### Data shown:

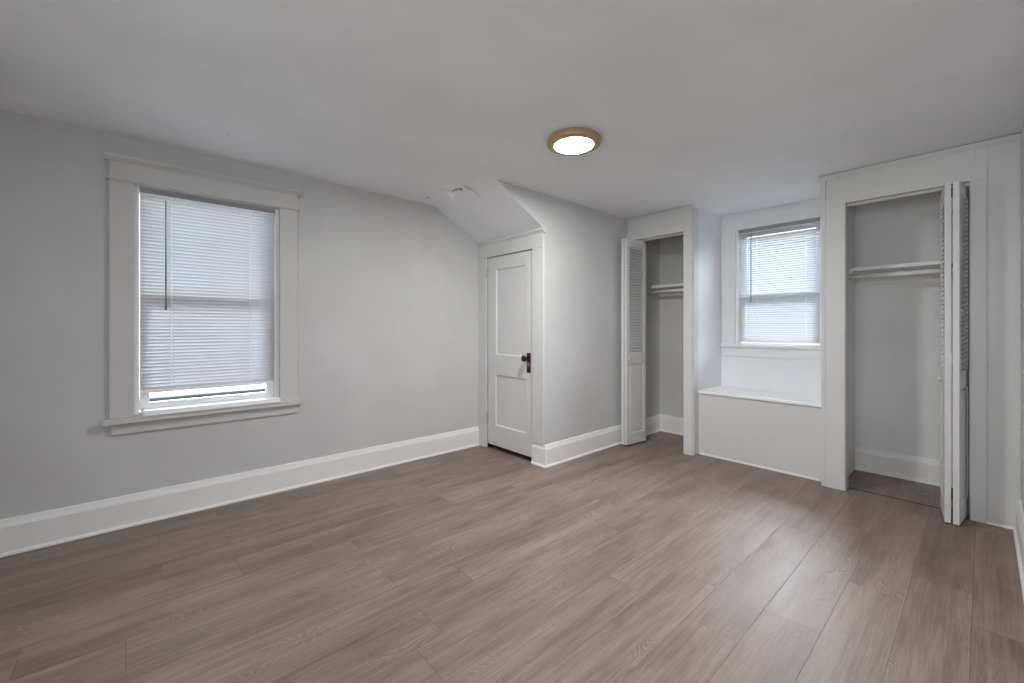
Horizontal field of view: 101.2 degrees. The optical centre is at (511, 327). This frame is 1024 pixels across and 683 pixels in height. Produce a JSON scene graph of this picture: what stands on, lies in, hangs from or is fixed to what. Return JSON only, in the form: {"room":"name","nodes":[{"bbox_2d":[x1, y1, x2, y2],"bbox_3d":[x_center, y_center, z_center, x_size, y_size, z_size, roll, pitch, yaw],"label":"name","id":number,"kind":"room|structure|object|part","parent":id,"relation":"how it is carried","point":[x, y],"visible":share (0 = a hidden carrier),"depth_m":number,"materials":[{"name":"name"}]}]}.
{"room":"empty bedroom","nodes":[
{"label":"empty bedroom","id":0,"kind":"room"},
{"bbox_2d":[0,110,477,519],"bbox_3d":[-1.086,0.028,3.702,6.010,2.325,0.150,0,0,-42],"label":"wall","id":1,"kind":"structure","parent":0,"point":[388,285],"depth_m":2.74,"materials":[{"name":"grey paint"}]},
{"bbox_2d":[102,151,302,435],"bbox_3d":[-2.006,-0.193,2.829,1.070,1.651,0.208,0,0,-42],"label":"window","id":2,"kind":"structure","parent":1,"relation":"in","point":[125,416],"depth_m":2.64,"materials":[{"name":"paint"}]},
{"bbox_3d":[-2.313,-0.167,2.493,0.108,1.406,0.020,0,0,-42],"label":"casing","id":3,"kind":"part","parent":2,"relation":"part of","materials":[{"name":"paint"}]},
{"bbox_3d":[-1.966,-0.998,2.784,1.057,0.040,0.048,0,0,-42],"label":"cap moulding","id":4,"kind":"part","parent":2,"relation":"part of","materials":[{"name":"paint"}]},
{"bbox_3d":[-1.975,-0.924,2.793,1.013,0.108,0.022,0,0,-42],"label":"head casing","id":5,"kind":"part","parent":2,"relation":"part of","materials":[{"name":"paint"}]},
{"bbox_3d":[-2.039,0.165,2.858,0.735,0.713,0.032,0,0,-42],"label":"sash","id":6,"kind":"part","parent":2,"relation":"part of","materials":[{"name":"white plastic"}]},
{"bbox_2d":[139,188,274,393],"bbox_3d":[-2.008,-0.224,2.823,0.738,1.264,0.042,0,0,-42],"label":"window blind","id":7,"kind":"object","parent":2,"relation":"attached to","point":[207,265],"visible":1,"depth_m":2.80,"materials":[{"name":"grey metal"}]},
{"bbox_3d":[-2.174,-0.212,2.684,0.006,1.216,0.029,0,0,-42],"label":"ladder cord","id":8,"kind":"part","parent":7,"relation":"part of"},
{"bbox_3d":[-2.013,0.400,2.828,0.734,0.016,0.026,0,0,-42],"label":"rail","id":9,"kind":"part","parent":7,"relation":"part of","materials":[{"name":"white plastic"}]},
{"bbox_3d":[-1.851,-0.212,2.972,0.006,1.216,0.029,0,0,-42],"label":"ladder cord","id":10,"kind":"part","parent":7,"relation":"part of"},
{"bbox_3d":[-1.642,-0.167,3.092,0.118,1.406,0.020,0,0,-42],"label":"casing","id":11,"kind":"part","parent":2,"relation":"part of","materials":[{"name":"paint"}]},
{"bbox_2d":[0,426,479,557],"bbox_3d":[-1.765,1.097,2.976,3.830,0.187,0.030,0,0,-42],"label":"baseboard","id":12,"kind":"structure","parent":1,"relation":"attached to","point":[24,533],"depth_m":2.74,"materials":[{"name":"white paint"}]},
{"bbox_2d":[429,178,542,242],"bbox_3d":[-0.245,-0.992,3.743,0.620,0.327,0.928,0,0,-42],"label":"ceiling","id":13,"kind":"structure","parent":0,"point":[497,213],"depth_m":3.69,"materials":[{"name":"paint"}]},
{"bbox_2d":[0,431,1023,682],"bbox_3d":[0.665,1.250,1.740,6.010,0.120,5.410,0,0,-42],"label":"floor","id":14,"kind":"structure","parent":0,"point":[647,561],"depth_m":1.95,"materials":[{"name":"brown wood"}]},
{"bbox_2d":[698,385,820,480],"bbox_3d":[2.270,0.891,3.765,0.537,0.597,0.973,0,0,-42],"label":"window bench","id":15,"kind":"object","parent":14,"relation":"on","point":[778,431],"visible":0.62,"depth_m":3.57,"materials":[{"name":"white wood"}]},
{"bbox_3d":[2.071,1.183,3.601,0.014,0.014,0.935,0,0,-42],"label":"shoe moulding","id":16,"kind":"part","parent":15,"relation":"part of","materials":[{"name":"white paint"}]},
{"bbox_2d":[0,0,1023,218],"bbox_3d":[0.665,-1.195,1.740,6.010,0.120,5.410,0,0,-42],"label":"ceiling","id":17,"kind":"structure","parent":0,"point":[720,107],"depth_m":1.97,"materials":[{"name":"paint"}]},
{"bbox_2d":[440,185,479,201],"bbox_3d":[-0.428,-1.099,3.514,0.273,0.072,0.268,0,0,33],"label":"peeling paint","id":18,"kind":"object","parent":17,"relation":"attached to","point":[452,196],"visible":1,"depth_m":3.52,"materials":[{"name":"paint"}]},
{"bbox_2d":[547,127,600,155],"bbox_3d":[0.374,-1.115,2.543,0.319,0.039,0.319,0,0,-42],"label":"ceiling light","id":19,"kind":"object","parent":17,"relation":"in","point":[574,141],"visible":1,"depth_m":2.48,"materials":[{"name":"white glass"}]},
{"bbox_2d":[554,137,593,153],"bbox_3d":[0.374,-1.097,2.543,0.234,0.001,0.234,0,0,-42],"label":"diffuser","id":20,"kind":"object","parent":19,"relation":"attached to","point":[564,145],"depth_m":2.53,"materials":[{"name":"white glass"}]},
{"bbox_2d":[492,178,659,444],"bbox_3d":[0.769,0.028,4.057,2.510,2.325,0.050,0,0,-42],"label":"wall","id":21,"kind":"structure","parent":0,"point":[582,249],"depth_m":3.92,"materials":[{"name":"grey paint"}]},
{"bbox_2d":[486,250,531,456],"bbox_3d":[-0.051,0.232,3.928,0.109,1.828,0.650,0,0,-42],"label":"door","id":22,"kind":"structure","parent":21,"relation":"in","point":[509,415],"depth_m":3.93,"materials":[{"name":"white paint"}]},
{"bbox_3d":[0.117,0.275,3.710,0.069,0.056,0.056,0,0,-42],"label":"knob","id":23,"kind":"part","parent":22,"relation":"part of","materials":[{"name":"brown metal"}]},
{"bbox_2d":[476,227,545,446],"bbox_3d":[-0.036,0.170,3.914,0.042,2.040,0.932,0,0,-42],"label":"door frame","id":24,"kind":"structure","parent":21,"relation":"attached to","point":[536,242],"depth_m":3.72,"materials":[{"name":"white paint"}]},
{"bbox_2d":[531,425,620,467],"bbox_3d":[0.701,1.097,4.039,1.285,0.187,0.172,0,0,-42],"label":"baseboard","id":25,"kind":"structure","parent":21,"relation":"attached to","point":[548,455],"depth_m":3.82,"materials":[{"name":"white paint"}]},
{"bbox_2d":[698,209,720,453],"bbox_3d":[1.937,0.028,4.148,0.525,2.325,0.040,0,0,-42],"label":"wall","id":26,"kind":"structure","parent":0,"point":[709,225],"depth_m":4.11,"materials":[{"name":"paint"}]},
{"bbox_2d":[695,205,722,217],"bbox_3d":[1.921,-1.127,4.099,0.615,0.016,0.012,0,0,-42],"label":"trim","id":27,"kind":"structure","parent":26,"relation":"attached to","point":[696,206],"depth_m":4.08,"materials":[{"name":"paint"}]},
{"bbox_2d":[721,198,820,394],"bbox_3d":[2.542,0.028,4.008,0.190,2.325,1.095,0,0,-42],"label":"wall","id":28,"kind":"structure","parent":0,"point":[777,374],"depth_m":3.97,"materials":[{"name":"paint"}]},
{"bbox_2d":[720,202,820,359],"bbox_3d":[2.503,-0.403,3.973,0.195,1.375,0.966,0,0,-42],"label":"window","id":29,"kind":"structure","parent":28,"relation":"in","point":[729,226],"depth_m":4.14,"materials":[{"name":"paint"}]},
{"bbox_3d":[2.186,-0.400,4.249,0.020,1.132,0.129,0,0,-42],"label":"casing","id":30,"kind":"part","parent":29,"relation":"part of","materials":[{"name":"paint"}]},
{"bbox_3d":[2.463,-1.028,3.937,0.022,0.124,0.965,0,0,-42],"label":"head casing","id":31,"kind":"part","parent":29,"relation":"part of","materials":[{"name":"paint"}]},
{"bbox_2d":[739,218,819,343],"bbox_3d":[2.493,-0.406,3.955,0.042,1.111,0.671,0,0,-42],"label":"window blind","id":32,"kind":"object","parent":29,"relation":"attached to","point":[745,327],"visible":1,"depth_m":3.93,"materials":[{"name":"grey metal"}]},
{"bbox_3d":[2.498,0.142,3.959,0.026,0.016,0.667,0,0,-42],"label":"rail","id":33,"kind":"part","parent":32,"relation":"part of","materials":[{"name":"white plastic"}]},
{"bbox_3d":[2.651,-0.394,3.787,0.029,1.064,0.006,0,0,-42],"label":"ladder cord","id":34,"kind":"part","parent":32,"relation":"part of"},
{"bbox_3d":[2.535,-0.095,3.992,0.032,0.491,0.668,0,0,-42],"label":"sash","id":35,"kind":"part","parent":29,"relation":"part of","materials":[{"name":"white plastic"}]},
{"bbox_3d":[2.562,-0.616,4.016,0.032,0.671,0.668,0,0,-42],"label":"sash","id":36,"kind":"part","parent":29,"relation":"part of","materials":[{"name":"white plastic"}]},
{"bbox_2d":[747,242,815,337],"bbox_3d":[9.406,1.290,9.736,7.000,6.200,14.000,0,0,-42],"label":"wall","id":37,"kind":"structure","parent":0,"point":[811,242],"depth_m":8.73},
{"bbox_2d":[748,228,815,248],"bbox_3d":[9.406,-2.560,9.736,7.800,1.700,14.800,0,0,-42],"label":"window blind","id":38,"kind":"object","parent":37,"relation":"on","point":[809,228],"depth_m":8.46,"materials":[{"name":"grey plastic"}]},
{"bbox_2d":[638,147,987,520],"bbox_3d":[2.130,0.028,3.471,0.090,2.325,2.637,0,0,-42],"label":"wall","id":39,"kind":"structure","parent":0,"point":[695,211],"depth_m":3.91,"materials":[{"name":"white paint"}]},
{"bbox_2d":[627,208,692,455],"bbox_3d":[1.482,0.043,4.192,0.116,2.295,0.694,0,0,-42],"label":"door frame","id":40,"kind":"structure","parent":39,"relation":"attached to","point":[682,221],"depth_m":3.94,"materials":[{"name":"white paint"}]},
{"bbox_2d":[626,205,694,222],"bbox_3d":[1.447,-1.112,4.149,0.026,0.034,0.717,0,0,-42],"label":"crown molding","id":41,"kind":"structure","parent":39,"relation":"attached to","point":[681,209],"depth_m":4.13,"materials":[{"name":"white paint"}]},
{"bbox_2d":[640,232,682,240],"bbox_3d":[1.464,-0.899,4.222,0.027,0.022,0.594,0,0,-42],"label":"track","id":42,"kind":"object","parent":39,"relation":"attached to","point":[680,233],"visible":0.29,"depth_m":4.17,"materials":[{"name":"white metal"}]},
{"bbox_2d":[621,238,645,444],"bbox_3d":[1.235,0.142,4.301,0.311,2.060,0.122,0,0,-42],"label":"bifold door","id":43,"kind":"structure","parent":42,"relation":"hanging from","point":[633,324],"depth_m":4.25,"materials":[{"name":"white paint"}]},
{"bbox_3d":[1.256,0.715,4.279,0.232,0.698,0.021,0,0,-36],"label":"raised panel","id":44,"kind":"part","parent":43,"relation":"part of","materials":[{"name":"white paint"}]},
{"bbox_2d":[847,182,969,206],"bbox_3d":[2.672,-0.899,2.868,0.027,0.022,0.620,0,0,-42],"label":"track","id":45,"kind":"object","parent":39,"relation":"attached to","point":[967,184],"visible":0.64,"depth_m":2.87,"materials":[{"name":"white metal"}]},
{"bbox_2d":[848,487,968,514],"bbox_3d":[2.697,1.188,2.889,0.006,0.003,0.620,0,0,-42],"label":"trim","id":46,"kind":"structure","parent":39,"relation":"attached to","point":[848,487],"depth_m":2.92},
{"bbox_2d":[818,133,1020,182],"bbox_3d":[2.640,-1.112,2.812,0.026,0.034,0.975,0,0,-42],"label":"crown molding","id":47,"kind":"structure","parent":39,"relation":"attached to","point":[1014,137],"depth_m":2.74,"materials":[{"name":"white paint"}]},
{"bbox_2d":[821,140,1020,526],"bbox_3d":[2.686,0.043,2.843,0.116,2.295,0.959,0,0,-42],"label":"door frame","id":48,"kind":"structure","parent":39,"relation":"attached to","point":[1004,160],"depth_m":2.57,"materials":[{"name":"white paint"}]},
{"bbox_2d":[937,180,968,524],"bbox_3d":[2.753,0.152,2.622,0.296,2.056,0.131,0,0,-42],"label":"bifold door","id":49,"kind":"structure","parent":39,"relation":"in","point":[959,203],"depth_m":2.55,"materials":[{"name":"white paint"}]},
{"bbox_3d":[2.731,0.715,2.649,0.021,0.698,0.216,0,0,42],"label":"raised panel","id":50,"kind":"part","parent":49,"relation":"part of","materials":[{"name":"white paint"}]},
{"bbox_3d":[2.775,0.715,2.595,0.216,0.698,0.021,0,0,-35],"label":"raised panel","id":51,"kind":"part","parent":49,"relation":"part of","materials":[{"name":"white paint"}]},
{"bbox_2d":[987,521,1012,529],"bbox_3d":[2.915,1.183,2.513,0.014,0.014,0.101,0,0,-42],"label":"baseboard","id":52,"kind":"structure","parent":39,"relation":"attached to","point":[990,523],"depth_m":2.51,"materials":[{"name":"white paint"}]},
{"bbox_2d":[660,186,969,464],"bbox_3d":[2.637,0.028,3.931,0.150,2.325,2.747,0,0,-42],"label":"wall","id":53,"kind":"structure","parent":0,"point":[897,325],"depth_m":3.36,"materials":[{"name":"white paint"}]},
{"bbox_2d":[646,414,682,435],"bbox_3d":[1.711,1.097,4.432,0.565,0.187,0.645,0,0,-42],"label":"baseboard","id":54,"kind":"structure","parent":53,"relation":"attached to","point":[656,423],"depth_m":4.73,"materials":[{"name":"white paint"}]},
{"bbox_2d":[659,288,682,296],"bbox_3d":[1.914,-0.391,4.614,0.017,0.091,0.641,0,0,-42],"label":"cleat","id":55,"kind":"object","parent":53,"relation":"attached to","point":[670,294],"visible":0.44,"depth_m":4.73,"materials":[{"name":"paint"}]},
{"bbox_2d":[651,283,682,289],"bbox_3d":[1.837,-0.442,4.545,0.223,0.046,0.641,0,0,-42],"label":"closet shelf","id":56,"kind":"object","parent":55,"relation":"on","point":[679,285],"visible":0.47,"depth_m":4.62,"materials":[{"name":"white paint"}]},
{"bbox_2d":[849,258,969,274],"bbox_3d":[3.067,-0.449,3.118,0.288,0.046,0.858,0,0,-42],"label":"closet shelf","id":57,"kind":"object","parent":53,"relation":"attached to","point":[928,264],"visible":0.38,"depth_m":3.17,"materials":[{"name":"white paint"}]},
{"bbox_2d":[855,447,969,491],"bbox_3d":[3.164,1.097,3.205,0.030,0.187,0.862,0,0,-42],"label":"baseboard","id":58,"kind":"structure","parent":53,"relation":"attached to","point":[912,468],"depth_m":3.31,"materials":[{"name":"white paint"}]},
{"bbox_2d":[855,267,969,284],"bbox_3d":[3.168,-0.398,3.209,0.017,0.091,0.858,0,0,-42],"label":"cleat","id":59,"kind":"object","parent":53,"relation":"attached to","point":[925,277],"visible":0.31,"depth_m":3.31,"materials":[{"name":"white paint"}]},
{"bbox_2d":[849,206,854,474],"bbox_3d":[2.659,0.028,3.369,0.565,2.325,0.055,0,0,-42],"label":"wall","id":60,"kind":"structure","parent":0,"point":[852,208],"depth_m":3.43,"materials":[{"name":"white paint"}]},
{"bbox_2d":[849,266,969,279],"bbox_3d":[2.982,-0.400,3.042,0.039,0.039,0.858,0,0,-42],"label":"closet rod","id":61,"kind":"object","parent":60,"relation":"attached to","point":[926,271],"visible":0.41,"depth_m":3.14,"materials":[{"name":"white paint"}]},
{"bbox_2d":[1021,119,1023,510],"bbox_3d":[2.622,0.028,2.063,2.660,2.325,0.120,0,0,-42],"label":"wall","id":62,"kind":"structure","parent":0,"point":[1022,129],"depth_m":2.35,"materials":[{"name":"grey paint"}]},
{"bbox_2d":[1013,499,1023,601],"bbox_3d":[2.270,1.097,1.849,1.850,0.187,0.030,0,0,-42],"label":"baseboard","id":63,"kind":"structure","parent":62,"relation":"attached to","point":[1018,531],"depth_m":2.19,"materials":[{"name":"white paint"}]},
{"bbox_3d":[1.932,0.027,4.184,0.565,2.325,0.020,0,0,-42],"label":"wall","id":64,"kind":"structure","parent":0,"visible":0},
{"bbox_2d":[650,288,682,293],"bbox_3d":[1.772,-0.395,4.487,0.039,0.039,0.641,0,0,-42],"label":"closet rod","id":65,"kind":"object","parent":64,"relation":"attached to","point":[680,289],"visible":0.52,"depth_m":4.57,"materials":[{"name":"white paint"}]},
{"label":"outside","id":66,"kind":"structure","parent":0,"visible":0},
{"bbox_2d":[139,355,264,396],"bbox_3d":[-9.988,4.490,11.191,120.000,0.200,150.000,0,0,-42],"label":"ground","id":67,"kind":"structure","parent":66,"point":[259,385],"depth_m":29.67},
{"bbox_2d":[139,386,264,409],"bbox_3d":[-3.189,2.532,4.324,7.000,3.716,0.200,0,0,-42],"label":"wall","id":68,"kind":"structure","parent":67,"relation":"on","point":[253,389],"depth_m":4.28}
]}

### Try it:
Scanning the data above, copy out every line where "from" is found.

### Response area:
Horizontal field of view: 101.2 degrees. The optical centre is at (511, 327). This frame is 1024 pixels across and 683 pixels in height. Produce a JSON scene graph of this picture: what stands on, lies in, hangs from or is fixed to what. Return JSON only, in the form: {"room":"name","nodes":[{"bbox_2d":[x1, y1, x2, y2],"bbox_3d":[x_center, y_center, z_center, x_size, y_size, z_size, roll, pitch, yaw],"label":"name","id":number,"kind":"room|structure|object|part","parent":id,"relation":"how it is carried","point":[x, y],"visible":share (0 = a hidden carrier),"depth_m":number,"materials":[{"name":"name"}]}]}.
{"bbox_2d":[621,238,645,444],"bbox_3d":[1.235,0.142,4.301,0.311,2.060,0.122,0,0,-42],"label":"bifold door","id":43,"kind":"structure","parent":42,"relation":"hanging from","point":[633,324],"depth_m":4.25,"materials":[{"name":"white paint"}]},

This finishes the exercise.